The definitive source of course information remains the original (paper) syllabus distributed in class.


Fall 2002       Physical Chemistry I 330                Lycoming College

Instructor: Dr. Eric Wisniewski, Phone 321-4357, wisniews@lycoming.edu

Office Hours: Heim 213, MW 10 am to 12 pm, W 1-2 pm, by appointment, or drop by

 

Please take advantage of my office hours if you need help.  It is important to me that you understand the concepts of the course and that you are able to complete assigned problems so that you have success on quizzes and examinations. 

 

CLASS meets MWF from 9:00 to 9:50 AM in Heim 215.

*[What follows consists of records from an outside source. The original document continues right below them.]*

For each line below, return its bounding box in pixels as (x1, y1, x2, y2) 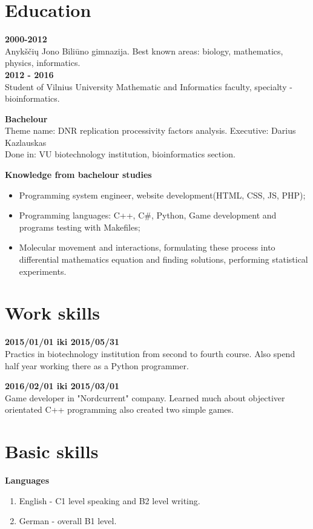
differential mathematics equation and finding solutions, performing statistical (19, 253, 308, 266)
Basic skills (5, 439, 99, 464)
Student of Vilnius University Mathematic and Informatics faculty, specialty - (5, 80, 292, 93)
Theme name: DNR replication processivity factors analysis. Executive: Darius (5, 124, 296, 137)
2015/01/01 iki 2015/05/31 (5, 335, 120, 348)
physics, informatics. (5, 56, 81, 69)
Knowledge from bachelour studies (5, 168, 152, 181)
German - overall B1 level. (19, 514, 117, 527)

LAB meets T from 7:45 to 11:35 AM in Heim 203.

 

Prerequisites: CHEM 111, MATH 129 and one year of physics; or consent of instructor.

 

Materials for Course: Physical Chemistry 7th Ed., Peter Atkins; ACS Style Guide” 2nd Ed.; Calculator with logarithmic and exponential functions (no passing or sharing allowed in exams); Bound Laboratory Notebook with quadrille pages (for lab use only); Safety Glasses or Goggles; Experimental Procedures will be distributed in class. A lab deposit of $5 will be collected in the first lab - the cost of lab handouts will be taken from this.

 

Evaluation and Grading: Grades will be based on the following weighting scheme: 3 Exams (45%), a Final Exam (20%), Labs (25%), and Homework and Quizzes (10%). 3 extra credit points (to a limit of 20, on a 1000 point scale) will be given for each Chemistry Colloquium attended. Alternative extra credit will be available for those whose schedules conflict with colloquium (but you must see me to arrange this by Friday, November 1, 2002).

 

ALL EXAMINATIONS ARE COMPREHENSIVE, ESPECIALLY THE FINAL.

 

The following scale will be applied to determine the final letter grade: A > 90% > B > 80% > C > 70% > D > 60% > F . Plus and minus grades are included in these ranges and will be determined at the end of the semester. Adjustments to this scale are possible, but unlikely.

 

Tests:               Hour Exam 1                Tuesday, September 24, 2002 (in lab)

Hour Exam 2                Tuesday, October 15, 2002 (in lab)

Hour Exam 3                Tuesday, November 19, 2002 (in lab)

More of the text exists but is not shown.